How does the lazy hydrating process affect testing? How does the... I don't think there should be any difference in testing. One of the requirements we were building Quick was that the code should be testable without doing any kind of special loader for the test runner. So the Quick code works as is without any sort of transformation. The transformation really only enables you to do lazy loading, et cetera. So all of this stuff should be testable, a straightforward beat test or just test or whatever you happen to have.

So if I have my counter components and I wrap it with Quickify, I don't need to update my tests? No, well it depends whether you are testing the React one or the wrapped one, right? So presumably you have a test for the React one so you just continue running the React one. Yeah, so I need to make a new export of the counter components and an export for the Quickify counter components. Correct. Oh, yeah, okay, good, gotcha, gotcha, right. I need to get the questions here then. Sorry. We should moderate.

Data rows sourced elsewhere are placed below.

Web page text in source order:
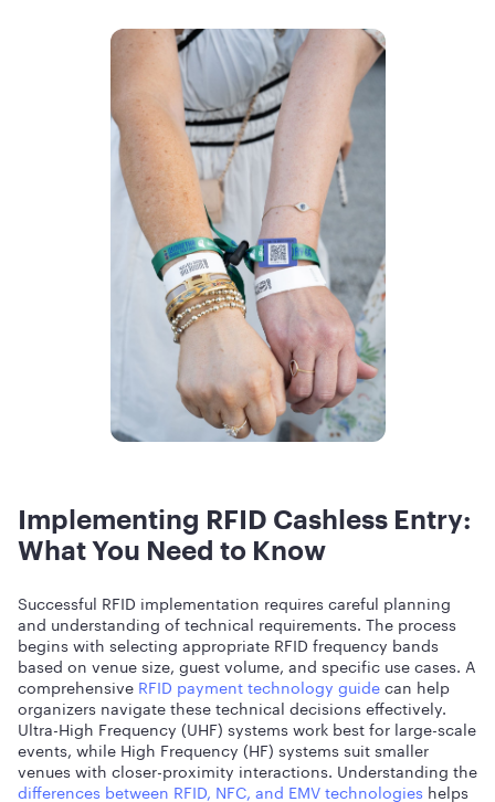
Implementing RFID Cashless Entry:
What You Need to Know
Successful RFID implementation requires careful planning
and understanding of technical requirements. The process
begins with selecting appropriate RFID frequency bands
based on venue size, guest volume, and specific use cases. A
comprehensive RFID payment technology guidecan help
organizers navigate these technical decisions effectively.
Ultra-High Frequency (UHF) systems work best for large-scale
events, while High Frequency (HF) systems suit smaller
venues with closer-proximity interactions. Understanding the
differences between RFID, NFC, and EMV technologies helps

While you're looking for questions, I'm gonna entertain the audience by telling them a joke. Okay, also good? How do functions break up if they stop calling each other? Two-factor authentication. Ah, so you're asking me about this, I was like, what does that have to do with anything? That slows me down a little bit. All right, so you're saying I should come up with another joke? Of course. Why you shouldn't write with a broken pencil because there's no point. Oh wait, wait, wait, hold on. Why did the JavaScript programmer quit? Because he didn't get a raise. All right, I'm in. I'm in. Except all cookies. Thank you, EU.

QUIC is only relevant for server-side rendered apps, right? No, you can use QUIC with client-side rendered apps as well. Of course, the main benefit that QUIC provides is the startup performance. So the best place to use QUIC would be in like multi-page applications or landing page applications or e-commerce, et cetera. But it turns out that even in client-side rendered applications, there is a benefit. Like imagine you would have your Gmail and all of a sudden your Gmail would start up faster because you don't have to download the whole Gmail before you do anything, right? So I think while there is this distinction between MPA and SPA, I think this distinction is mainly caused by the fact that we have hydration. If you take hydration away, it turns out that the line between MPA and SPA becomes extremely blurry and there is really not much difference. So I think it's one of those distinctions that we created ourselves that was unnecessary once you kind of change your point of view and you look at the problem in slightly different way.